All that in addition to the start up - tack, brushes, buckets, wheel barrel, hay fork, muck fork, bedding (if you stall them), fencing, run in shed, gates, halters, etc, etc. AND a companion since horses typically don't do well alone.

1 acre and a horse will turn that paddock into a dirt field within a month and you will have to contend with mud when it rains. 
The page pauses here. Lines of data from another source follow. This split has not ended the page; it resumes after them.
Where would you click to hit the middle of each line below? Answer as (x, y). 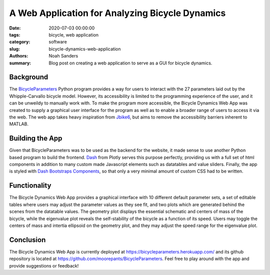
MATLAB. (19, 124)
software (58, 42)
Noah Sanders (63, 56)
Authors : (19, 56)
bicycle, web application (74, 34)
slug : (14, 49)
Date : (15, 28)
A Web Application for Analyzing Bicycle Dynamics (117, 13)
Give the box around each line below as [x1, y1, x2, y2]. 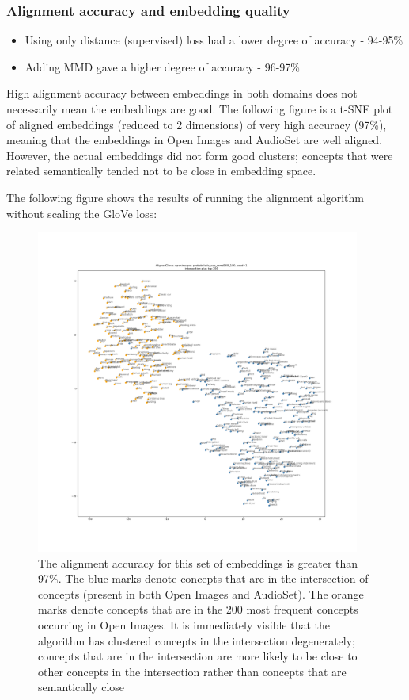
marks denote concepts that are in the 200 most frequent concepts [38, 601, 358, 618]
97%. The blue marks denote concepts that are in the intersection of [38, 570, 369, 587]
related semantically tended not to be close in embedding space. [6, 163, 316, 179]
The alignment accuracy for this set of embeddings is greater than [38, 554, 358, 571]
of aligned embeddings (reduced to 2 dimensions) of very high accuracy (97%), [6, 116, 387, 132]
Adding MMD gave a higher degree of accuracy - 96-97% [25, 58, 300, 75]
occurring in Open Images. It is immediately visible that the [38, 616, 330, 633]
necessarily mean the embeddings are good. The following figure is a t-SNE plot [6, 101, 393, 117]
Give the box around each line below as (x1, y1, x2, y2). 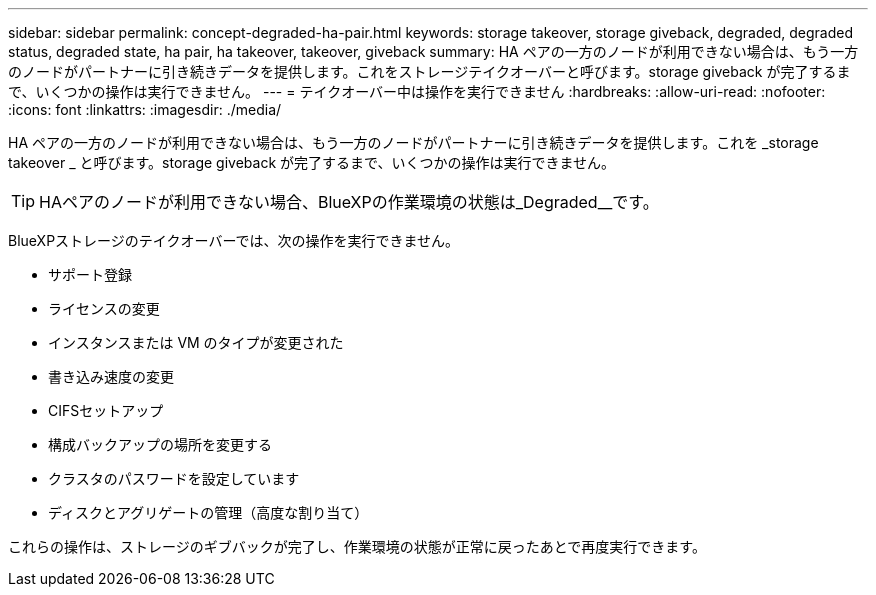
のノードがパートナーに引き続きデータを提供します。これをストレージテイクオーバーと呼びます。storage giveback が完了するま (8, 63, 851, 80)
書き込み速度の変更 (48, 368, 174, 385)
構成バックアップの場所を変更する (48, 436, 272, 453)
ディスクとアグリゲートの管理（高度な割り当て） (48, 504, 369, 521)
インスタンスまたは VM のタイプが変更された (48, 334, 344, 351)
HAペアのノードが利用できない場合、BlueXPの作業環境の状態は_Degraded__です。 (39, 192, 659, 212)
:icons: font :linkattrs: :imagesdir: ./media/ (8, 101, 282, 118)
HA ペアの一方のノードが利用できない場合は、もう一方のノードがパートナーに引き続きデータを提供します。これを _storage (8, 134, 819, 151)
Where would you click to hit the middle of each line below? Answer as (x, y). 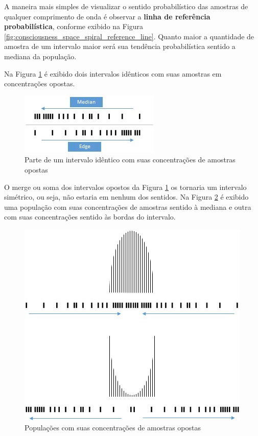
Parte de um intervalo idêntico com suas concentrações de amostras (130, 160)
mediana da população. (40, 56)
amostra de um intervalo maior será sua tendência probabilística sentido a (120, 46)
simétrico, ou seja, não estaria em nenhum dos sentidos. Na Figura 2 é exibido (126, 197)
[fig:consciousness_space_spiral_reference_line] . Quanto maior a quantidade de (129, 36)
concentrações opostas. (40, 83)
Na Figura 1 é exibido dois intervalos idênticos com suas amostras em (113, 73)
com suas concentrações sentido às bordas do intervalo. (90, 217)
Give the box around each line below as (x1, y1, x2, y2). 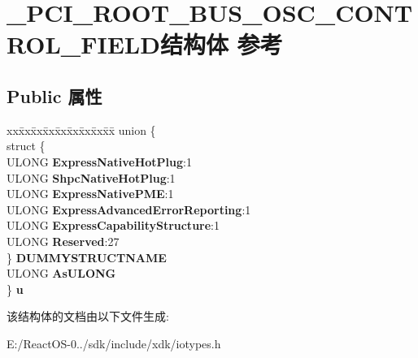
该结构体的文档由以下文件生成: (7, 308, 169, 325)
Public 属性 (7, 83, 102, 108)
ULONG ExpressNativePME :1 (7, 185, 174, 202)
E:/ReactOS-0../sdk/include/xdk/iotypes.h (7, 334, 221, 352)
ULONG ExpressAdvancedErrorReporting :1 (7, 201, 251, 218)
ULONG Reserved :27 (7, 232, 120, 249)
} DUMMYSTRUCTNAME (7, 248, 167, 265)
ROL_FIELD (7, 28, 160, 61)
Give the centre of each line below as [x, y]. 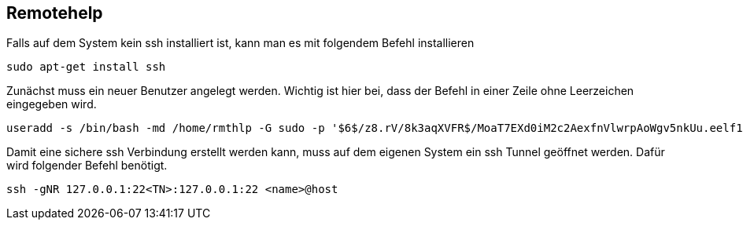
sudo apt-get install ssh [86, 67]
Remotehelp [55, 13]
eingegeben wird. [52, 104]
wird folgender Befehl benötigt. [87, 166]
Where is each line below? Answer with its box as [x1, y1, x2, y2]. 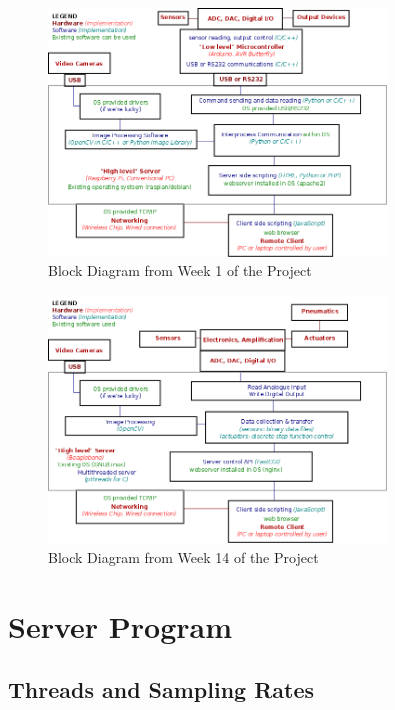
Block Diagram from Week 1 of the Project [48, 260, 312, 281]
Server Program [8, 605, 233, 646]
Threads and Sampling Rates [8, 674, 315, 705]
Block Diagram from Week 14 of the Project [48, 546, 319, 567]
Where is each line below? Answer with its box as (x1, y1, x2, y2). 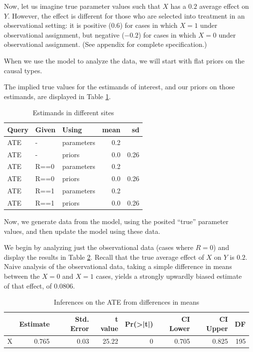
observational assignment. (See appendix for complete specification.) (4, 39, 207, 49)
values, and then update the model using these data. (4, 226, 161, 236)
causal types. (4, 65, 42, 75)
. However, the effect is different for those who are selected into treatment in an (8, 10, 245, 21)
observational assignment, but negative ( (4, 29, 125, 40)
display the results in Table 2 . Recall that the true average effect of (4, 251, 204, 262)
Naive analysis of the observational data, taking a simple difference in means (4, 261, 232, 271)
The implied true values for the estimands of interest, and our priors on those (4, 82, 235, 92)
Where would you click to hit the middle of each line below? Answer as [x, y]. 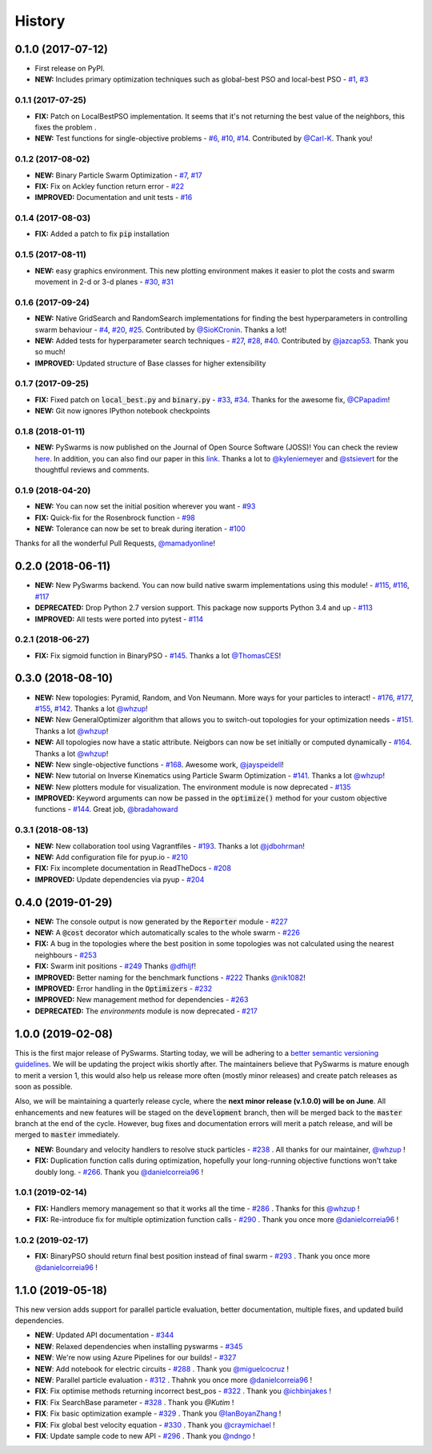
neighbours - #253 [66, 955]
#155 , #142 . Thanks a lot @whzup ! [91, 709]
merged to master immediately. [67, 1135]
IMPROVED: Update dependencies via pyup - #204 [120, 879]
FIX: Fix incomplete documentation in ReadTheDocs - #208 [133, 869]
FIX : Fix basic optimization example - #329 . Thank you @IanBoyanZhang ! [158, 1414]
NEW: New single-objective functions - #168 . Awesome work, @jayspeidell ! [159, 765]
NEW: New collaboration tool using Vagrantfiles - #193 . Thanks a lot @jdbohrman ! [170, 846]
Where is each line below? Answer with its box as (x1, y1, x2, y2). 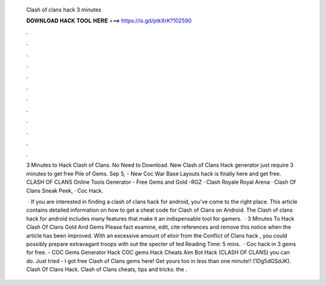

I'm not being discouraging, only realistic. good luck with your decision and thank you to your father for his service to our country.


----------



## apachiedragon (Apr 19, 2008)

^^THIS! iride is dead on. And just when you think you have everything planned out, either a fence will get broken, or the horse will get hurt, or something else will come up. We figured it cost us $110 a month per horse, if kept at home, for just the basic necessities NOT including farrier, vet, tack or emergency costs. Strictly hay, feed, shavings, water, power, etc. It adds up fast when you start figuring wormer, any necessary supplements, shoes, tack, vet, the list goes on forever. Even though you've been riding for several years, your best bet would be to full lease one for a while, if nothing else than to get a good idea of the amount you'll spend and the time involved. You may still end up convinced you want one at your place, and that's great, but you may decide it isn't for you, and then at least you wouldn't be stuck trying to rehome a horse. Good luck in whatever you decide to do!!!


----------



## MaggiStar (Mar 19, 2010)

If you plan it sensibly and dont rush into buying every single item your horse will ever need in his lifetime you can spread the cost out.
Say for your first month or so buy tack and one nummnah, a headcollar, leadrope and a few brushes.
I dont have a full vet kit but my horse is in my back garden and a lot of house hold supplies work just as well as fancy stuff which is my experience.

Also you should put money aside for a lesson etc I also out 10E each week in to an emergency fund you may never need this or you may need it in the first week but best to be prepared!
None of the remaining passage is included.